Un'attenzione premurosa ad un'altra persona migliora anche l'empatia, permettendoci di catturare le più fugaci
espressioni facciali e altri segnali simili che ci sintonizzano su come quella persona si sente effettivamente in quel momento.
(Daniel J. Siegel, "Altered Traits", cap.12, par."The heart mind")















Amélie: sincronicità, effetto farfalla e compassione


Perché un film così famoso

Apro la pagina di Wikipedia su "Il favoloso mondo di Amélie" e non trovo alcun riferimento all'effetto farfalla, apro la pagina di Wikipedia su "L'effetto farfalla" e nell'elenco dei film non trovo Amélie. Curioso un po' in rete e gli unici approfondimenti che trovo sono perlopiù di analisi psicologica, morale o semplicemente poetica, in un video poi c'è un'analisi, o meglio un'interpretazione "sciamanica" del film (sic!), e in un caso addirittura c'è una stroncatura di carattere sociale da cui emerge che il personaggio di Amélie ha rovinato molte ragazze rappresentando un pessimo esempio per loro.
Quindi nonostante il film sia famosissimo (premi a parte occupa il secondo posto della Classifica dei migliori 100 film del mondo di Empire), mi sento in dovere di scrivere qualcosa anch'io. E se la mia analisi non sarà all'altezza di tanti brillanti prove, spero che i miei (pochi) lettori mi scuseranno.
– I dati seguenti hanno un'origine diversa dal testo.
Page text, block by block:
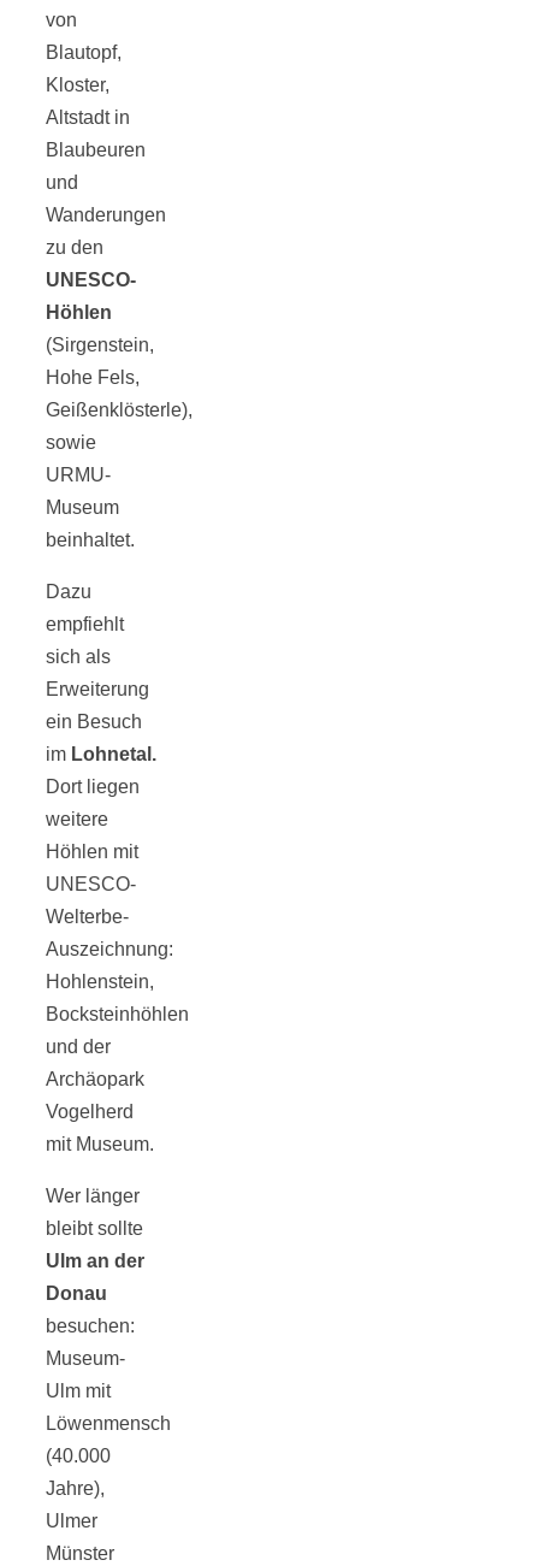
von
Blautopf,
Kloster,
Altstadt in
Blaubeuren
und
Wanderungen
zu den
UNESCO-
Höhlen
(Sirgenstein,
Hohe Fels,
Geißenklösterle),
sowie
URMU-
Museum
beinhaltet.
Dazu
empfiehlt
sich als
Erweiterung
ein Besuch
im Lohnetal.
Dort liegen
weitere
Höhlen mit
UNESCO-
Welterbe-
Auszeichnung:
Hohlenstein,
Bocksteinhöhlen
und der
Archäopark
Vogelherd
mit Museum.
Wer länger
bleibt sollte
Ulm an der
Donau
besuchen:
Museum-
Ulm mit
Löwenmensch
(40.000
Jahre),
Ulmer
Münster
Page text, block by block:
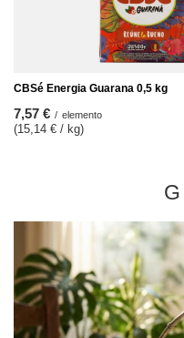
CBSé Energia Guarana 0,5 kg
7,57 € / elemento
(15,14 € / kg)
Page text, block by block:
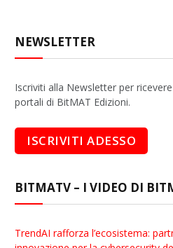
NEWSLETTER
Iscriviti alla Newsletter per
portali di BitMAT Edizioni.
BITMATV – I VIDEO DI
TrendAI rafforza l’ecosistema:
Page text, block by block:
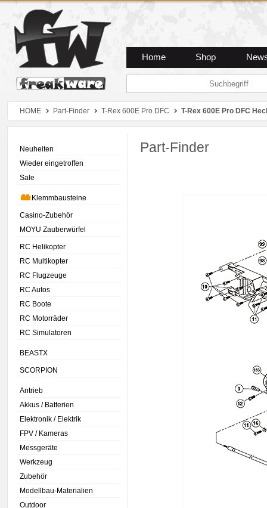
Zum Hauptmenue
Zum Seiteninhalt
Zum Warenkob
Home Shop
HOME Part-Finder T-Rex 600E Pro DFC T-Rex 600E Pro DFC
Neuheiten
Wieder eingetroffen
Sale
Klemmbausteine
Casino-Zubehör
MOYU Zauberwürfel
RC Helikopter
RC Multikopter
RC Flugzeuge
RC Autos
RC Boote
RC Motorräder
RC Simulatoren
BEASTX
SCORPION
Antrieb
Akkus / Batterien
Elektronik / Elektrik
FPV / Kameras
Messgeräte
Werkzeug
Zubehör
Modellbau-Materialien
Outdoor
Part-Finder
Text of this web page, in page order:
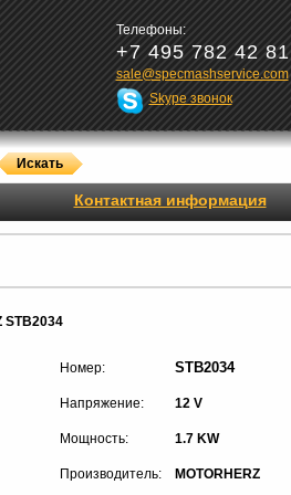
Телефоны:
+7 495 782 42 81
sale@specmashservice.com
Skype звонок
Контактная информация
STB2034
Номер: STB2034
Напряжение: 12 V
Мощность: 1.7 KW
Производитель: MOTORHERZ
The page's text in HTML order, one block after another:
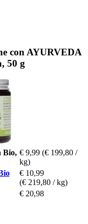
con AYURVEDA
50 g
Bio, € 9,99 (€ 199,80 /
kg)
€ 10,99
(€ 219,80 / kg)
€ 20,98
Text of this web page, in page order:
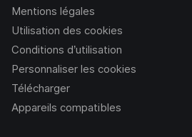
Mentions légales
Utilisation des cookies
Conditions d’utilisation
Personnaliser les cookies
Télécharger
Appareils compatibles
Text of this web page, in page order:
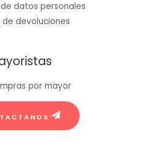
datos personales
devoluciones
por mayor
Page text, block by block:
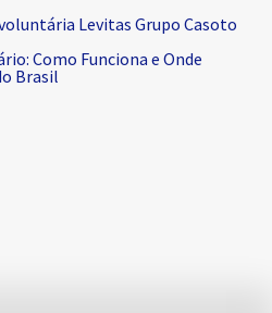
Levitas Grupo Casoto
Como Funciona e Onde
Brasil
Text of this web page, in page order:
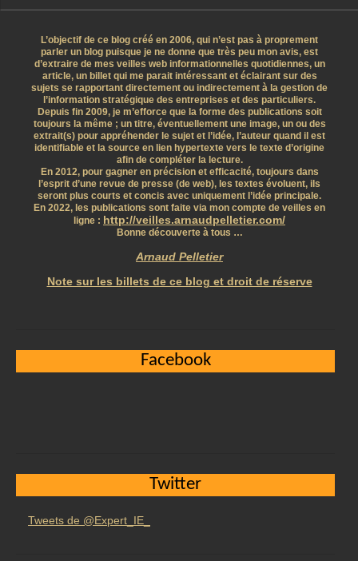
L’objectif de ce blog créé en 2006, qui n’est pas à proprement
parler un blog puisque je ne donne que très peu mon avis, est
d’extraire de mes veilles web informationnelles quotidiennes, un
article, un billet qui me parait intéressant et éclairant sur des
sujets se rapportant directement ou indirectement à la gestion de
l’information stratégique des entreprises et des particuliers.
Depuis fin 2009, je m’efforce que la forme des publications soit
toujours la même ; un titre, éventuellement une image, un ou des
extrait(s) pour appréhender le sujet et l’idée, l’auteur quand il est
identifiable et la source en lien hypertexte vers le texte d’origine
afin de compléter la lecture.
En 2012, pour gagner en précision et efficacité, toujours dans
l’esprit d’une revue de presse (de web), les textes évoluent, ils
seront plus courts et concis avec uniquement l’idée principale.
En 2022, les publications sont faite via mon compte de veilles en
ligne : http://veilles.arnaudpelletier.com/
Bonne découverte à tous …
Arnaud Pelletier
Note sur les billets de ce blog et droit de réserve
Facebook
Twitter
Tweets de @Expert_IE_
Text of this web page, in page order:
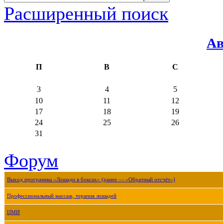
Расширенный поиск
П В С
3 4
5
10
11
12
17
18
19
24
25
26
31
Форум
Выход программы «Лошади в боксах» (ранее — «Обратный отсчёт»)
Профессиональный массаж, терапия лошадей
ЦМИ
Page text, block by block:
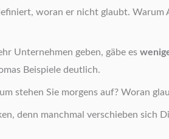
woran er nicht glaubt.
Unternehmen geben, gäbe es
Beispiele deutlich.
stehen Sie morgens auf? Woran
denn manchmal verschieben sich
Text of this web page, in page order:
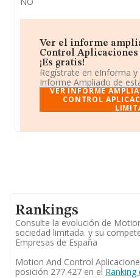
Ver el informe
Control
¡Es gratis!
Regístrate en eInforma
Informe Ampliado de
VER INFORME
CONTROL
Rankings
Consulte la evolución de
sociedad limitada. y su
Empresas de España
Motion And Control
posición 277.427 en el Ranking
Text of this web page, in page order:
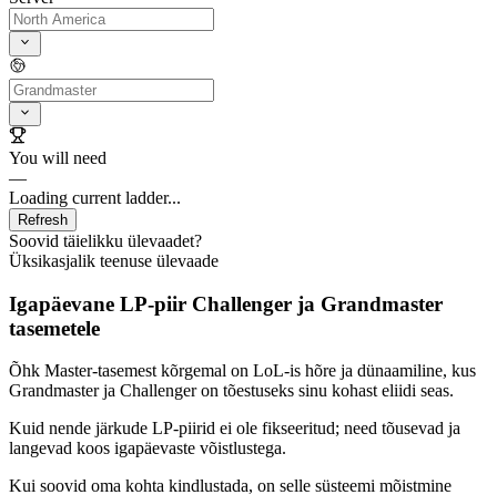
You will need
—
Loading current ladder...
Refresh
Soovid täielikku ülevaadet?
Üksikasjalik teenuse ülevaade
Igapäevane LP-piir Challenger ja Grandmaster
tasemetele
Õhk Master-tasemest kõrgemal on LoL-is hõre ja dünaamiline, kus
Grandmaster ja Challenger on tõestuseks sinu kohast eliidi seas.
Kuid nende järkude LP-piirid ei ole fikseeritud; need tõusevad ja
langevad koos igapäevaste võistlustega.
Kui soovid oma kohta kindlustada, on selle süsteemi mõistmine
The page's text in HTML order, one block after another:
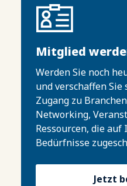
Mitglied
Werden Sie noch
und verschaffen Sie
Zugang zu
Networking,
Ressourcen, die
Bedürfnisse
Jetzt
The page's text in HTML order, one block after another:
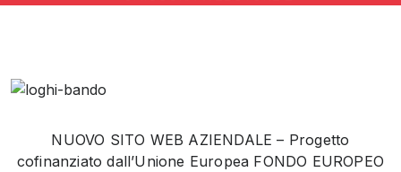
NUOVO SITO WEB AZIENDALE – Progetto
cofinanziato dall’Unione Europea FONDO EUROPEO
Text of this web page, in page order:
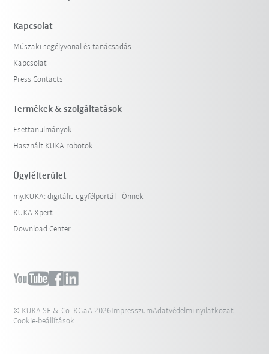
Kapcsolat
Műszaki segélyvonal és tanácsadás
Kapcsolat
Press Contacts
Termékek & szolgáltatások
Esettanulmányok
Használt KUKA robotok
Ügyfélterület
my.KUKA: digitális ügyfélportál - Önnek
KUKA Xpert
Download Center
© KUKA SE & Co. KGaA 2026ImpresszumAdatvédelmi nyilatkozat
Cookie-beállítások
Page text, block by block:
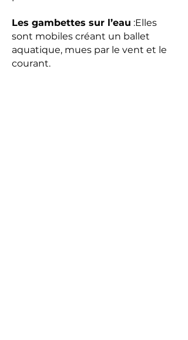
Les gambettes sur l’eau :Elles
sont mobiles créant un ballet
aquatique, mues par le vent et le
courant.
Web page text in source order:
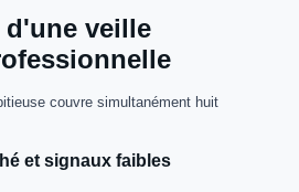
d'une veille
couvre simultanément huit
et signaux faibles
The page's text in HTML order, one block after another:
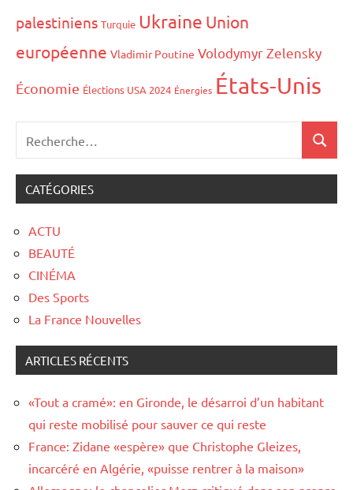
palestiniens Turquie Ukraine Union
européenne Vladimir Poutine Volodymyr Zelensky
Économie Élections USA 2024 Énergies États-Unis
CATÉGORIES
ACTU
BEAUTÉ
CINÉMA
Des Sports
La France Nouvelles
ARTICLES RÉCENTS
«Tout a cramé»: en Gironde, le désarroi d’un habitant
qui reste mobilisé pour sauver ce qui reste
France: Zidane «espère» que Christophe Gleizes,
incarcéré en Algérie, «puisse rentrer à la maison»
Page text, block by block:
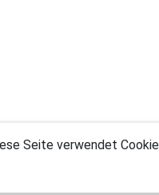
Seite verwendet
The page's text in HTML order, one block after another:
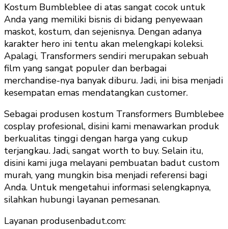
Kostum Bumbleblee di atas sangat cocok untuk
Anda yang memiliki bisnis di bidang penyewaan
maskot, kostum, dan sejenisnya. Dengan adanya
karakter hero ini tentu akan melengkapi koleksi.
Apalagi, Transformers sendiri merupakan sebuah
film yang sangat populer dan berbagai
merchandise-nya banyak diburu. Jadi, ini bisa menjadi
kesempatan emas mendatangkan customer.
Sebagai produsen kostum Transformers Bumblebee
cosplay profesional, disini kami menawarkan produk
berkualitas tinggi dengan harga yang cukup
terjangkau. Jadi, sangat worth to buy. Selain itu,
disini kami juga melayani pembuatan badut custom
murah, yang mungkin bisa menjadi referensi bagi
Anda. Untuk mengetahui informasi selengkapnya,
silahkan hubungi layanan pemesanan.
Layanan produsenbadut.com:
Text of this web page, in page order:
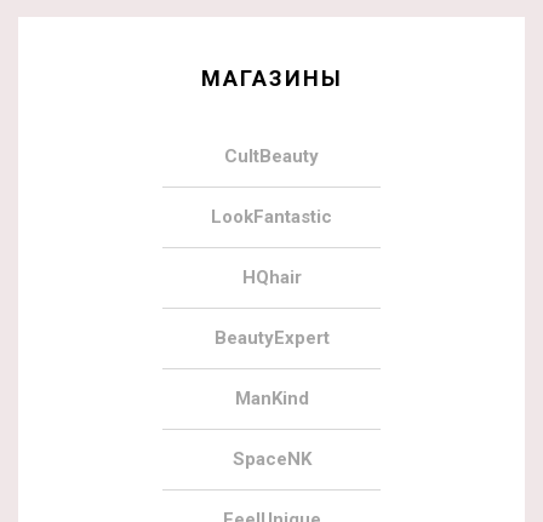
МАГАЗИНЫ
CultBeauty
LookFantastic
HQhair
BeautyExpert
ManKind
SpaceNK
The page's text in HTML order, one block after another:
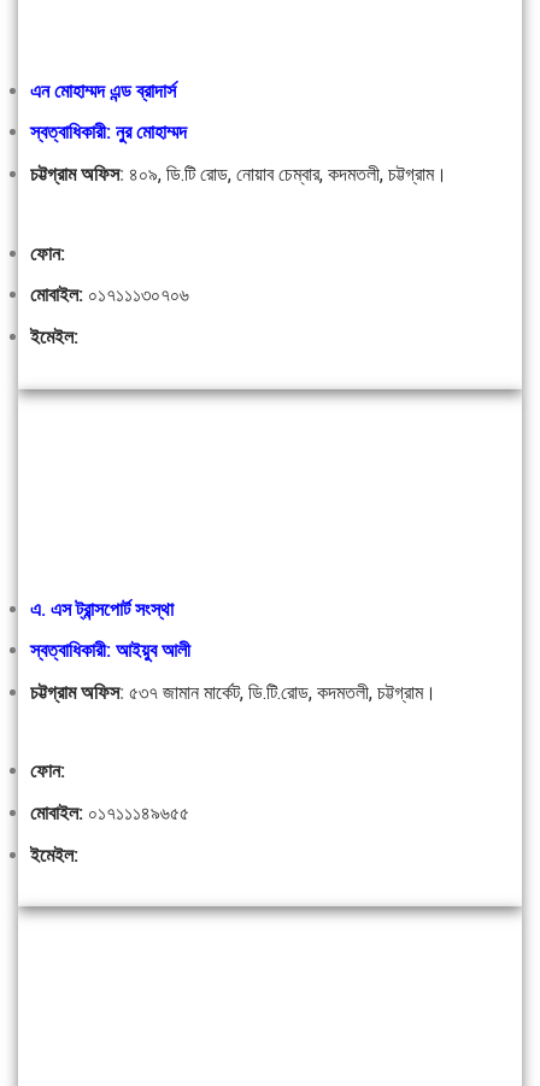
এন মোহাম্মদ এন্ড ব্রাদার্স
স্বত্বাধিকারী: নুর মোহাম্মদ
চট্টগ্রাম অফিস: ৪০৯, ডি.টি রোড, নোয়াব চেম্বার, কদমতলী, চট্টগ্রাম।
ফোন:
মোবাইল: ০১৭১১১৩০৭০৬
ইমেইল:
এ. এস ট্রান্সপোর্ট সংস্থা
স্বত্বাধিকারী: আইয়ুব আলী
চট্টগ্রাম অফিস: ৫৩৭ জামান মার্কেট, ডি.টি.রোড, কদমতলী, চট্টগ্রাম।
ফোন:
মোবাইল: ০১৭১১১৪৯৬৫৫
ইমেইল:

Innanzitutto, come preambolo, liquido subito in generale il film con un mio umile giudizio sintetico: "Il favoloso mondo di Amélie" è favoloso, anzi è perfetto! Sono perfette le inquadrature e la regia in generale, è perfetta la protagonista, la favolosa Audrey Tautou, sono perfetti i suoi sorrisi, gli altri attori, la voce fuori campo, la location (Parigi!), ma soprattutto è perfetta la sceneggiatura. Non sono un critico cinematografico ma in fondo fin qui sto solo sfondando una porta aperta.

Sincronicità

A mio avviso dovrebbe essere evidente che l'opera non parte dal contesto dell'infanzia di Amélie per proporci come focus l'analisi psicologica dei personaggi, anche se ovviamente si può fare anche quella. Così come, diciamocelo pure, si potrebbe fare anche in un film porno per scoprire che sono tutti erotomani e magari con qualche devianza sessuale.
A noi interessa il fatto che Amélie parte da lì, dalla sua piccola vita, molto discreta e un po' ristretta, ma poi cresce. Ed è il come cresce che è interessante.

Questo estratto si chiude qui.